## WHAT YOU WILL DO
Begin the copy at the line containing "OUR SUPPLIERS [286, 217]" in the data below and end it at the line containing "o Υπουργό Εσωτερικών", keeping each line exact and leaving out pictures.

## ENTRIES PROVIDED
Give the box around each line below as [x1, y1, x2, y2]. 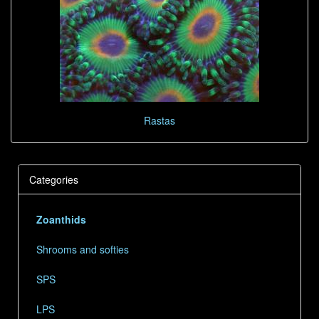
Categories [29, 172, 78, 187]
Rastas [144, 113, 175, 127]
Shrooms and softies [36, 241, 129, 256]
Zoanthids [36, 211, 86, 226]
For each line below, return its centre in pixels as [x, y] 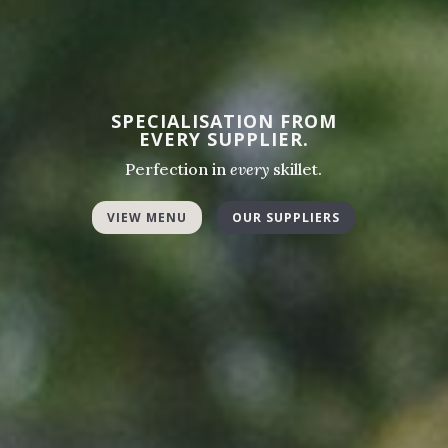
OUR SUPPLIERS [286, 217]
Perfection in [178, 168]
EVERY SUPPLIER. [223, 138]
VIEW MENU [147, 217]
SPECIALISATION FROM [223, 120]
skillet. [296, 168]
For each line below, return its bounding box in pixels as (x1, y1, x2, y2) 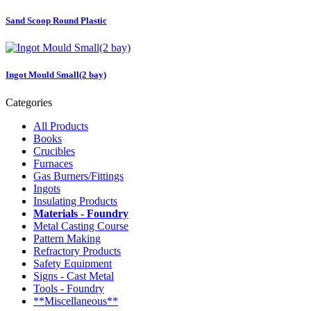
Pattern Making (33, 232, 101, 244)
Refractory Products (33, 244, 121, 257)
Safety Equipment (33, 257, 112, 269)
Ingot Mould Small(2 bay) (6, 69, 106, 81)
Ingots (33, 182, 60, 194)
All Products (33, 119, 88, 132)
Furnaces (33, 157, 73, 169)
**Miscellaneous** (33, 294, 118, 307)
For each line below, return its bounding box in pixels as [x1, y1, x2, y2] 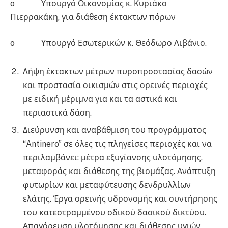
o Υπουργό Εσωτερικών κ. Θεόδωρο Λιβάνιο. [10, 38, 207, 48]
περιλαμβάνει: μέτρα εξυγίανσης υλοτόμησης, [23, 152, 203, 162]
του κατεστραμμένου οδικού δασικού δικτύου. [23, 207, 206, 217]
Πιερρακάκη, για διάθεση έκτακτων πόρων [10, 12, 176, 22]
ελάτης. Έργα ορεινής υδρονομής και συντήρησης [23, 193, 217, 204]
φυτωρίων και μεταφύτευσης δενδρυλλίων [23, 180, 191, 190]
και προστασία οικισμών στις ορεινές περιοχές [23, 80, 208, 90]
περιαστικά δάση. [23, 107, 92, 118]
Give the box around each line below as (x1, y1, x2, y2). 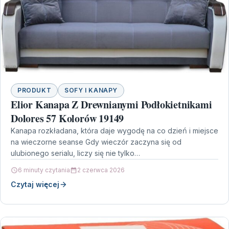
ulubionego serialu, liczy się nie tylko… (11, 149, 140, 158)
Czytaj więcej (11, 180, 59, 189)
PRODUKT (17, 86, 52, 95)
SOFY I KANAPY (64, 86, 118, 95)
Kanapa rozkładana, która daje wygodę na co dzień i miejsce (11, 126, 218, 135)
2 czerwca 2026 (77, 166, 125, 174)
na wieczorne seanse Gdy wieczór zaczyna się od (11, 138, 181, 147)
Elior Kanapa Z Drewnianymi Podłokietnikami (11, 97, 212, 112)

## SOLUTION FOR THIS PROBLEM
OUR SUPPLIERS [286, 217]
Perfection in [178, 168]
EVERY SUPPLIER. [223, 138]
VIEW MENU [147, 217]
SPECIALISATION FROM [223, 120]
skillet. [296, 168]
For each line below, return its bounding box in pixels as (x1, y1, x2, y2) 
Pattern Making (33, 232, 101, 244)
Refractory Products (33, 244, 121, 257)
Safety Equipment (33, 257, 112, 269)
Ingot Mould Small(2 bay) (6, 69, 106, 81)
Ingots (33, 182, 60, 194)
All Products (33, 119, 88, 132)
Furnaces (33, 157, 73, 169)
**Miscellaneous** (33, 294, 118, 307)
For each line below, return its bounding box in pixels as [x1, y1, x2, y2] 
o Υπουργό Εσωτερικών κ. Θεόδωρο Λιβάνιο. [10, 38, 207, 48]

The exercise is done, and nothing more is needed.